Knowing the team had lost it's identity, Chiarelli immediately capitalized on a brutal mistake when the team he had just left, the Ottawa Senators, chose to re-sign Wade Redden over Zdeno Chara. That allowed Chara to hit the open market, and Chiarelli snapped him up with a five year deal that made the towering defenceman the NHL's highest paid rearguard ($7.5 million/year) and the new face of the Bruins.

That same summer Chiarelli also added free-agent Marc Savard, drafted Phil Kessel (5th), Milan Lucic (50th), and Brad Marchand (71st), and traded former Calder trophy winning goalie Andrew Raycroft to Toronto for Tuuka Rask. Even though Boston improved by only 2 points in the standings during Chiarelli's first season (06-07), the foundation for an elite team was quickly being put in place.

The next year (07-08) the Bruins returned to the playoffs, and as an eighth seed forced a game seven before losing in the opening round. They advanced to the second round the following two years (08-09 and 09-10) before becoming the Stanley Cup champions in 2010-11. That culminated a pretty good run.

Or so we thought.

Improbably, they've actually improved upon that form and have been steamrolling the NHL since Halloween. Boston is currently on a 24-4-1 run that has included a pair of 6-0 triumphs, as well as 7, 8, and 9 nothing games in their favour. They lead in goals scored and goals against, have the league's best road record, are the only team not to have allowed a shorthanded goal, and could have as many as 11 players score 15 or more goals.

Chiarelli has assembled hockey's deepest and most complete line-up and his Bruins are the odds-on favourite to become only the second team in the last 20 seasons to successfully defend their championship (Detroit in 96-97 and 97-98).

In addition to the moves outlined earlier, Chiarelli has made a number of shrewd high profile deals (Kessel for draft picks that became Tyler Seguin and Dougie Hamilton; Brad Boyes for Dennis Wideman, who eventually turned into Nathan Horton and Gregory Campbell), was rewarded for staying patient with holdover young talent (Patrice Bergeron and David Krejci), and identified and acquired the right veteran pieces to help short-term (Mark Recchi) and long (Rich Peverley, Chris Kelly, Andrew Ference, Dennis Seidenberg, Johnny Boychuk).

Even the goaltending situation, which not that long ago was a potential area of concern, appears to be working itself out beautifully for Chiarelli. After Tim Thomas provided exceptional value during his first three and a half years in Boston, Chiarelli signed the goalie to a four year $20 million contract extension that kicked in for the 09-10 season and would see Thomas through to his 40th birthday. As that season unfolded Thomas struggled and Rask emerged, and it looked like the Bruins might be stuck with a potentially crippling $5 million cap hit for an aging back-up goalie.

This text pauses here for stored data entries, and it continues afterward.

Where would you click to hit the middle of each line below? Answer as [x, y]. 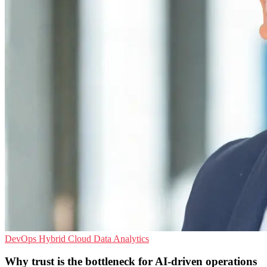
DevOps [22, 238]
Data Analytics [121, 238]
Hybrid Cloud [66, 238]
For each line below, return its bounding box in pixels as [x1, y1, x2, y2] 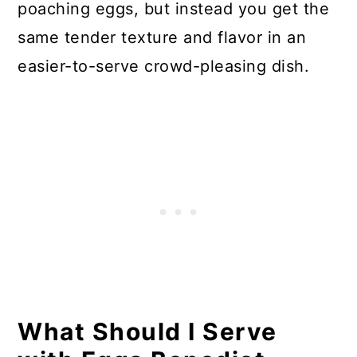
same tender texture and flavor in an [18, 28, 307, 47]
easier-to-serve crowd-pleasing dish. [18, 57, 310, 76]
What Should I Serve [18, 317, 277, 346]
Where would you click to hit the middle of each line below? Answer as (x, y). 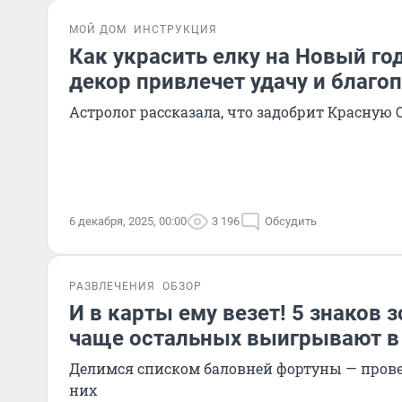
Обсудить (291, 221)
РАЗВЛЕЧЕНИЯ (112, 286)
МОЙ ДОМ (98, 30)
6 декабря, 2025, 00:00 (128, 221)
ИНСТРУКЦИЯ (175, 30)
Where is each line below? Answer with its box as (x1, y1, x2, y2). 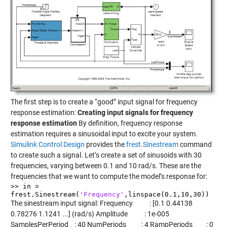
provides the (84, 140, 126, 148)
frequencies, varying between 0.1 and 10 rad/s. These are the (10, 161, 201, 170)
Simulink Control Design (10, 140, 85, 148)
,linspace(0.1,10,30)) (124, 190, 209, 198)
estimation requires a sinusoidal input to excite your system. (10, 129, 198, 138)
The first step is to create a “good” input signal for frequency (10, 97, 198, 106)
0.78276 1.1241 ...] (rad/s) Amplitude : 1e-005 (10, 209, 169, 218)
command (178, 140, 212, 148)
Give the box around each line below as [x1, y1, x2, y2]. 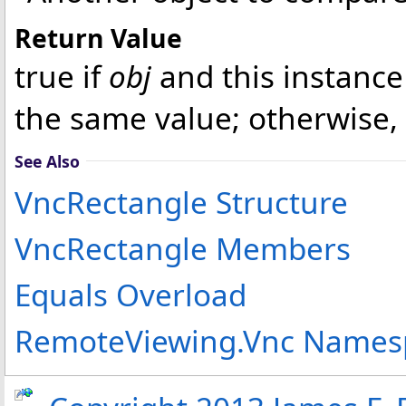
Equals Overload [14, 273, 246, 315]
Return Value [14, 20, 182, 55]
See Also [14, 150, 80, 172]
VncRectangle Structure [14, 180, 348, 223]
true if [14, 54, 109, 97]
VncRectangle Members [14, 227, 351, 269]
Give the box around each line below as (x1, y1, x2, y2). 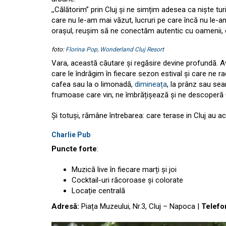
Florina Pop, (64, 46, 98, 53)
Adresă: (51, 202, 79, 211)
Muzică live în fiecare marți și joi (72, 165, 177, 174)
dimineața (135, 80, 167, 89)
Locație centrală (72, 186, 125, 195)
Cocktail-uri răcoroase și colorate (72, 176, 183, 185)
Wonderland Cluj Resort (100, 46, 165, 53)
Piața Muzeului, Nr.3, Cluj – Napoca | (79, 202, 201, 211)
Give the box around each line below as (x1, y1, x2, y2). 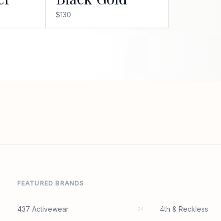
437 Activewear (17, 204, 69, 213)
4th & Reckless (160, 204, 209, 213)
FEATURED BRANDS (17, 179, 84, 187)
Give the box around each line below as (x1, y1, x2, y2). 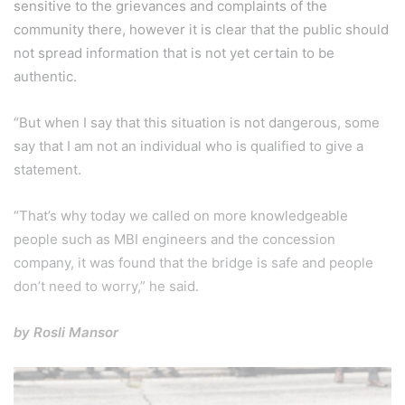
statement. (14, 161, 81, 179)
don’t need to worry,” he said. (14, 278, 199, 296)
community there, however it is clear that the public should (14, 21, 389, 39)
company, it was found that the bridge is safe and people (14, 254, 373, 272)
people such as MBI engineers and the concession (14, 231, 335, 249)
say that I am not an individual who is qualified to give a (14, 137, 363, 155)
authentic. (14, 68, 77, 86)
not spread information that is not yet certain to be (14, 44, 334, 62)
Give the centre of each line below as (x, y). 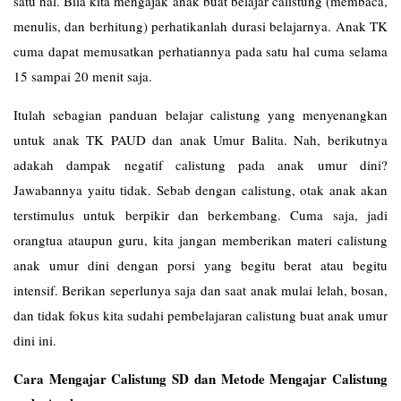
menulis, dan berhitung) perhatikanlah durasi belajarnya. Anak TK (200, 26)
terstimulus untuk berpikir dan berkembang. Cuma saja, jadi (200, 215)
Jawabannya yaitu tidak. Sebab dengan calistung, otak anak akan (200, 190)
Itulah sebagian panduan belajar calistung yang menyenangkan (200, 115)
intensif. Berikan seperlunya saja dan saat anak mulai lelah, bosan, (200, 290)
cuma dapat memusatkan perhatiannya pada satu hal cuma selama (200, 51)
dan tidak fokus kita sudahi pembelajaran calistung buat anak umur (200, 315)
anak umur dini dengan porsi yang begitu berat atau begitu (200, 265)
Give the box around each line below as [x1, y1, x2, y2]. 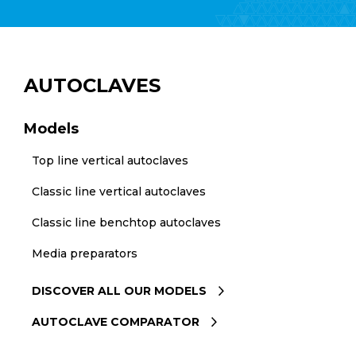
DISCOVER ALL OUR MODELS [31, 283, 207, 298]
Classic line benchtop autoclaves [31, 215, 221, 230]
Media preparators [31, 246, 137, 261]
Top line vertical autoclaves [31, 153, 188, 168]
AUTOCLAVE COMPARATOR [31, 314, 199, 329]
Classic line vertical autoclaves [31, 184, 206, 199]
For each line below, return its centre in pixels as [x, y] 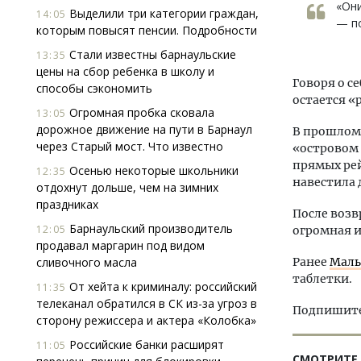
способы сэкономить [94, 88]
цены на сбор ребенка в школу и [125, 71]
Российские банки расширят [145, 344]
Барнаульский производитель [149, 228]
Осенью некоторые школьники [152, 170]
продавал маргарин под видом [120, 245]
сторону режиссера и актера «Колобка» [146, 320]
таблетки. [322, 279]
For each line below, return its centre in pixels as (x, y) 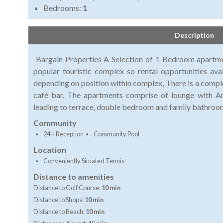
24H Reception (63, 134)
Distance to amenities (74, 177)
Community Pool (116, 134)
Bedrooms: (63, 8)
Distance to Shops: (59, 200)
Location (50, 150)
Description (194, 35)
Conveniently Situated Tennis (84, 161)
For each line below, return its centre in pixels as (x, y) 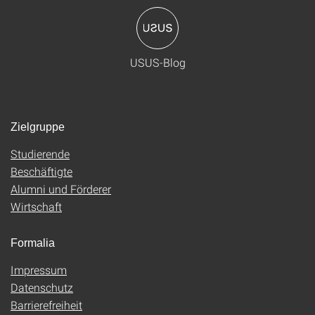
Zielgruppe (38, 127)
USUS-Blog (157, 62)
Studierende (40, 154)
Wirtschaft (36, 206)
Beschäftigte (41, 171)
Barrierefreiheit (46, 305)
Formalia (33, 243)
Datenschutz (42, 287)
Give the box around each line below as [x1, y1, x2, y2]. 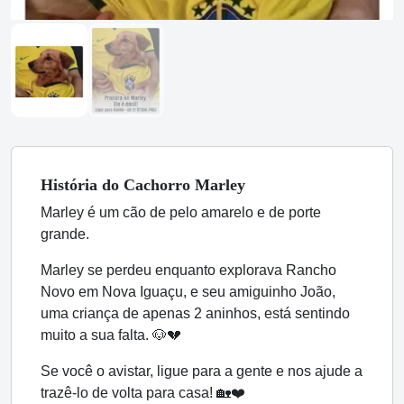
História [41, 175, 102, 194]
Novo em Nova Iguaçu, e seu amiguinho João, [41, 283, 335, 299]
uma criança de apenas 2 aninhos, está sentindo [41, 305, 350, 321]
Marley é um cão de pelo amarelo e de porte [41, 204, 321, 220]
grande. [41, 225, 89, 242]
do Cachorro [102, 175, 190, 194]
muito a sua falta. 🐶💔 [41, 326, 181, 343]
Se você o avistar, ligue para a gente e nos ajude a [41, 363, 363, 379]
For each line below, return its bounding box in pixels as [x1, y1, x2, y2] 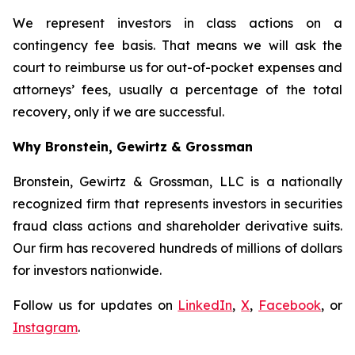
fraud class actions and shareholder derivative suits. [13, 218, 342, 234]
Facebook [258, 297, 322, 313]
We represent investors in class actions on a [13, 15, 342, 31]
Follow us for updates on [13, 297, 178, 313]
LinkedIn [177, 297, 233, 313]
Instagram [13, 319, 78, 335]
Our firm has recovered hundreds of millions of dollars [13, 240, 342, 256]
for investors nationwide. [13, 262, 162, 278]
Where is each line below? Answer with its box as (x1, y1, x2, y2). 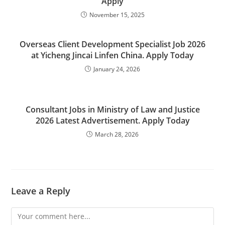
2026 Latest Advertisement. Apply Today (35, 115, 190, 126)
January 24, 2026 (93, 64, 140, 73)
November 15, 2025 (89, 10, 145, 19)
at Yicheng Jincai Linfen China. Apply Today (31, 49, 194, 61)
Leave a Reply (11, 184, 71, 197)
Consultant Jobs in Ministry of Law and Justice (25, 103, 200, 115)
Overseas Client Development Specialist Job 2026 (20, 38, 205, 50)
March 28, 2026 (95, 130, 139, 139)
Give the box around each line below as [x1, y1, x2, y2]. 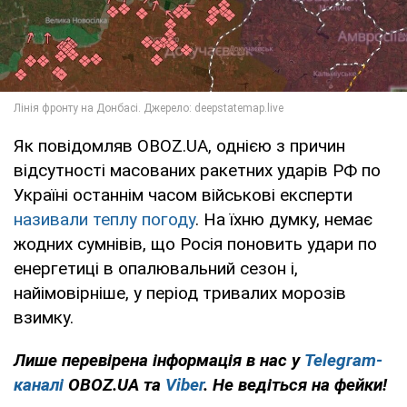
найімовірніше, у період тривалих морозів [14, 282, 346, 303]
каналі [14, 373, 64, 395]
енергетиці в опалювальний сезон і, [14, 257, 298, 279]
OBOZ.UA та [64, 373, 165, 395]
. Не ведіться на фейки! [203, 373, 387, 395]
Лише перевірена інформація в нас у [14, 349, 304, 371]
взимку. [14, 306, 74, 328]
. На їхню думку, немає [195, 208, 372, 230]
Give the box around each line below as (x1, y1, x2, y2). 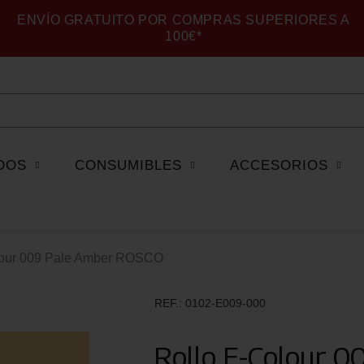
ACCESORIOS (230, 158, 328, 174)
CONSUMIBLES (75, 158, 182, 174)
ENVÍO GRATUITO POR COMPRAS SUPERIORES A (17, 13, 350, 27)
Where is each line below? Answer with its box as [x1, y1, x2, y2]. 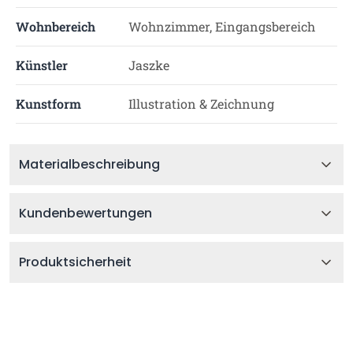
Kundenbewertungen [19, 204, 152, 222]
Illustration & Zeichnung [128, 95, 274, 112]
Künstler [16, 57, 68, 73]
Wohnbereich [16, 18, 95, 35]
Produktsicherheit [19, 253, 132, 271]
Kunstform [16, 95, 81, 112]
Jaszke [128, 57, 169, 73]
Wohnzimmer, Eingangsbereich [128, 18, 315, 35]
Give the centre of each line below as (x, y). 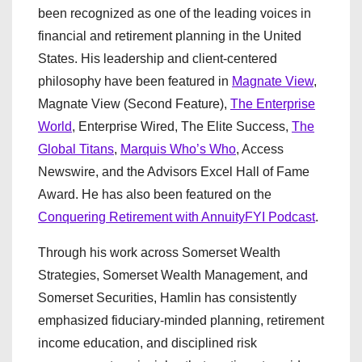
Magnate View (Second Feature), (134, 104)
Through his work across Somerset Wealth (159, 253)
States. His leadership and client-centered (158, 59)
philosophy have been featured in (135, 81)
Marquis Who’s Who (178, 149)
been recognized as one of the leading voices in (175, 13)
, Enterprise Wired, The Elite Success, (182, 126)
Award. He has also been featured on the (155, 194)
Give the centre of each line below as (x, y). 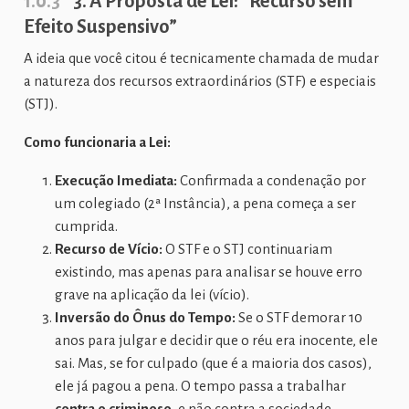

Instead, Thomas bounced back with a Vezina and Conn Smythe-winning performance last year, has posted nearly identical numbers again this year, and now has only one more very cap manageable season left on that extension. Meanwhile Rask has gained plenty of experience, and will be looking to increase his workload and salary at a time that should fit perfectly into Chiarelli's plans.

Which evidently include more Stanley Cup parades in Boston.

*Bergeron, Krejci, and Thomas were the only three players Chiarelli didn't bring to Boston.